Un homme se remémore une période estivale marquée par une rupture douloureuse. De retour chez lui, il tente de se libérer des souvenirs toxiques et d’arrêter les applications de rencontres. Cependant, l’artifice de la modernité le happe à nouveau, par le biais d’une notification sur son écran. Thibault Djian retranscrit à merveille cette tension entre liberté et besoin de connexion, à son téléphone comme à l’autre.
Tu te souviens de cette première fois comme si c’était hier.
C’était la fin de tes vacances d’été. Une période caniculaire où le soleil brunissait ta peau et criblait tes nuits de réveils en quête d’une fraicheur introuvable.
Quelques semaines avant cette soirée, tu avais rompu avec cet homme qui n’en voulait qu’à ton cul. À chaque appel, il répétait sans cesse « Quand est-ce que tu t’offres ? » Tu en avais eu assez de son insistance, de ce ton sans amour ni sentiment.
Tu es rentré depuis quelques jours de cette semaine au bord de l’océan.

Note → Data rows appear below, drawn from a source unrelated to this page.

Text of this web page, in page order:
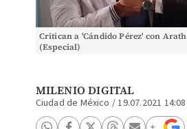
Critican a 'Cándido Pérez' con
(Especial)
MILENIO DIGITAL
Ciudad de México /19.07.2021
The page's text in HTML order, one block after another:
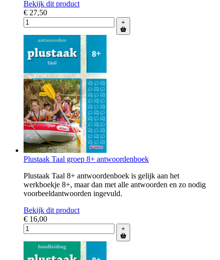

Quand tu es arrivé, l’air enfermé dans ton appartement était chaud, poisseux. Il te rappelait les nuits désastreuses avec cet homme. Celle où il t’a pris alors que tu souffrais d’une douleur viscérale.
Tu veux que cet espace devienne neutre. Tu ne veux plus t’offrir, tu ne veux plus donner le droit à un homme de te détruire. Tu voudrais montrer que tu n’es pas faible.

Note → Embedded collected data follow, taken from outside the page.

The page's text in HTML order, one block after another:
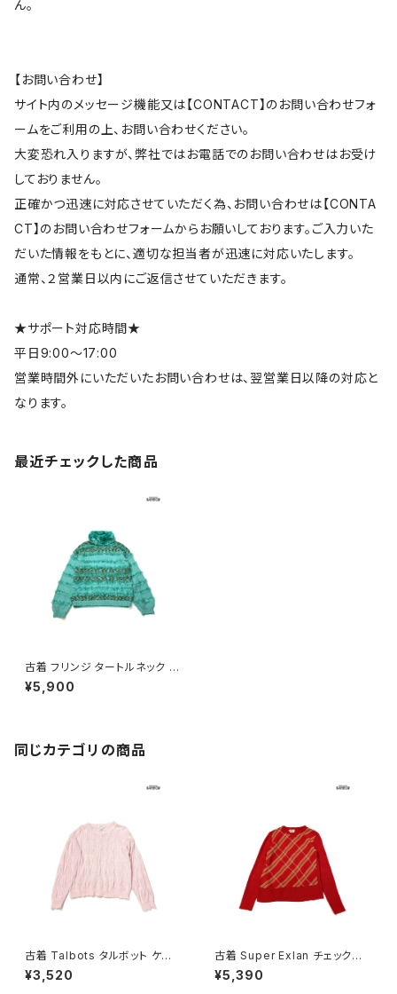
ん。
【お問い合わせ】
サイト内のメッセージ機能又は【CONTACT】のお問い合わせフォ
ームをご利用の上、お問い合わせください。
大変恐れ入りますが、弊社ではお電話でのお問い合わせはお受け
しておりません。
正確かつ迅速に対応させていただく為、お問い合わせは【CONTA
CT】のお問い合わせフォームからお願いしております。ご入力いた
だいた情報をもとに、適切な担当者が迅速に対応いたします。
通常、２営業日以内にご返信させていただきます。
★サポート対応時間★
平日9:00～17:00
営業時間外にいただいたお問い合わせは、翌営業日以降の対応と
なります。
最近チェックした商品
古着 フリンジ タートルネック ボ
ーダー柄 長袖 ニット セーター
緑 (ttu2601136)
¥5,900
同じカテゴリの商品
古着 Talbots タルボット ケー
ブル編み 無地 コットン100％
長袖 ニット セーター ピンク (ttu
¥3,520
古着 Super Exlan チェック柄
長袖 ニット セーター 赤 (ttu26
03025)
¥5,390

Tu ranges les affaires que tu dois ranger, et tu mets à laver celles que tu dois laver.
Après ça, tu lis des pages ; tu oublies tous les hommes que tu as rencontrés. Des vautours. Ceux qui t’ont baisé sauvagement pour que tu remplisses tes envies voraces, ceux qui t’ont laissé croire que tu es beau alors que par leur simple regard, tu as compris que tu n’étais qu’un réceptacle de leur semence virile.
Tu décides de ne rien faire d’autre. C’est le principe même des vacances, des congés annuels que tu as pu poser au mois de février. Tu es là et sans envie pour te perturber. Tu es une matrice vide, fantomatique. Ils t’ont dépossédé d’une joie.
Il est 13 h 30 quand tu entends une sonnerie. Tu as oublié de retirer cette stupide application qui te bouffe ton temps, qui vient gêner tes heures débonnaires de lecture.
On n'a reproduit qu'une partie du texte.